Rituals and Holy Places. Because of the war, many religious practices have been discontinued and cultural institutions are no longer in use. Amid the chaos of the war, many formerly meaningful places and activities have lost their function. Under the influence of the churches, a number of traditional African religious practices have disappeared. In the war context, people attempt to find new ways to address the critical situation. Thus, malign spirits are exorcised in newly established independent churches, children wear amulets to prevent being forced into the army during round-ups, and soldiers strictly follow all the rules given them to make a magic potion against bullets.
Death and the Afterlife. In many Angolan societies, a funeral is an extremely important event; mourning rituals often are regarded as essential for the peace of the deceased's soul. Because of the war, there is often no opportunity to carry out the appropriate rituals for the dead. Although people have sought alternative forms of mourning, war victims sometimes are left unburied. Apart from the personal trauma this may involve, many people fear that restless spirits will further disrupt social life.
Medicine and Health Care
Despite government efforts to extend basic health care services, most people do not have access to medical assistance. Many hospitals face an extreme lack of personnel and do not have the most basic equipment. Only a tiny minority of the population can afford good medical care. For the majority of people, life expectancy is below fifty years. Poverty-related diseases such as cholera, tuberculosis, and measles are a problem in overcrowded urban areas and refugee camps. Many deaths are a direct consequence of malnutrition and undernourishment. The number of people with AIDS is increasing; malaria is common in some areas, especially during the rainy season. One in three children dies before reaching his or her fifth birthday. Angola is one of the few countries where maternal mortality is increasing. A number of health problems are a direct consequence of the war. Over 10 million land mines have resulted in the highest number of amputees in the world, mental illnesses are often related to war trauma, and many children and elderly people have been left without support. With basic health care in disarray, many people seek help from traditional healers. These medical-religious specialists often deal with psychological problems, and many have extensive knowledge of herbal remedies.

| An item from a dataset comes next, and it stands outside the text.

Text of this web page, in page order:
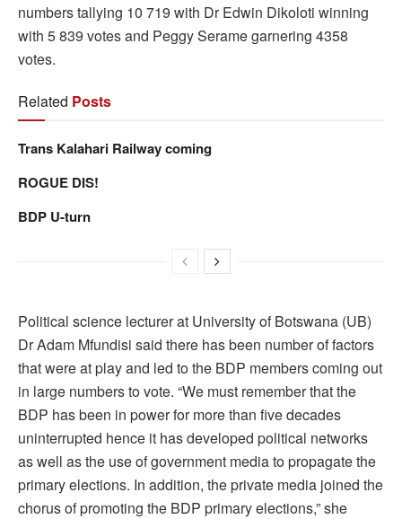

On 11 November 1975 Angola became an independent country. This day is celebrated every year. Apart from Christian holidays, a wide range of occasions are commemorated, such as the founding of the MPLA, the beginning of the armed struggle, and the anniversary of Neto.
The Arts and Humanities
Literature. Angola has an outstanding literary tradition. An important genre has been political poetry, of which the former president Agostinho Neto was a significant representative. The arts, relatively free from censorship, have been an important way to express criticism of the political system. Oral literature is important in many communities, including mermaids in Luandan lore, Ovimbundu trickster tales, and sand graphs and their explication in the east.

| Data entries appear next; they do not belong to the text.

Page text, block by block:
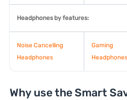
Headphones by features:
Noise Cancelling
Headphones
Gaming
Headphones
Why use the Smart
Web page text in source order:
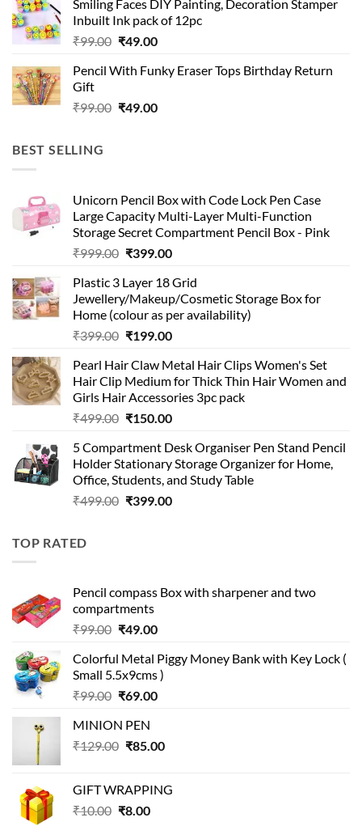
₹99.00.₹49.00.
Smiling Faces DIY Painting, Decoration Stamper
Inbuilt Ink pack of 12pc
₹99.00 Original
was:
₹49.00Current
is:
Pencil With Funky Eraser Tops Birthday Return
Gift
₹99.00 Original
₹49.00Current
BEST SELLING
Unicorn Pencil Box with Code Lock Pen Case
Large Capacity Multi-Layer Multi-Function
Storage Secret Compartment Pencil Box - Pink
₹999.00 Original
was:
₹999.00.
₹399.00Current
is:
₹399.00.
Plastic 3 Layer 18 Grid
Jewellery/Makeup/Cosmetic Storage Box for
Home (colour as per availability)
₹399.00 Original
was:
₹399.00.
₹199.00Current
is:
₹199.00.
Pearl Hair Claw Metal Hair Clips Women's Set
Hair Clip Medium for Thick Thin Hair Women and
Girls Hair Accessories 3pc pack
₹499.00 Original
was:
₹499.00.
₹150.00Current
is:
₹150.00.
5 Compartment Desk Organiser Pen Stand Pencil
Holder Stationary Storage Organizer for Home,
Office, Students, and Study Table
₹499.00 Original
₹399.00Current
TOP RATED
Pencil compass Box with sharpener and two
compartments
₹99.00 Original
was:
₹99.00.
₹49.00Current
is:
₹49.00.
Colorful Metal Piggy Money Bank with Key Lock (
Small 5.5x9cms )
₹99.00 Original
was:
₹99.00.
₹69.00Current
₹69.00.
MINION PEN
₹129.00 Original
₹129.00.
₹85.00Current
₹85.00.
GIFT WRAPPING
₹10.00 Original
₹8.00Current

The press has been largely controlled by the MPLA and UNITA. Journalists who express alternative views have been curbed in the exercise of their profession: Murder, censorship, and accusations of defamation have been used to suppress an independent press. Radio constitutes an important source of information, but has been dominated by belligerent parties for a long time; although, a Catholic radio station, Rádio Ecclésia, has been established.

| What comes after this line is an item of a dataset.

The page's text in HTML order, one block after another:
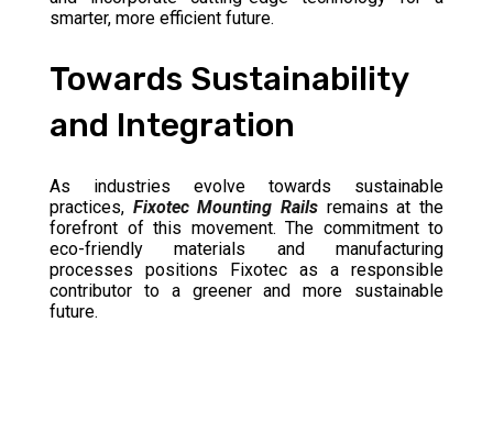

Graphic Arts. Crafts such as wood carving and pottery are sold in neighboring countries. Luanda has a number of museums, including the Museum of Anthropology.
Performance Arts. Angolan music, with its ties to Brazil, has received international attention. The most popular spectator sports are soccer and basketball.
The State of the Physical and Social Sciences
Academics face many problems, and the state university is short on staff and teaching materials. As a result of the war, Angola is severely underrepresented in research: Many themes cannot be addressed, many sources have been destroyed, and many areas cannot be reached by researchers. There are well-stocked libraries in Luanda as well as a national archive.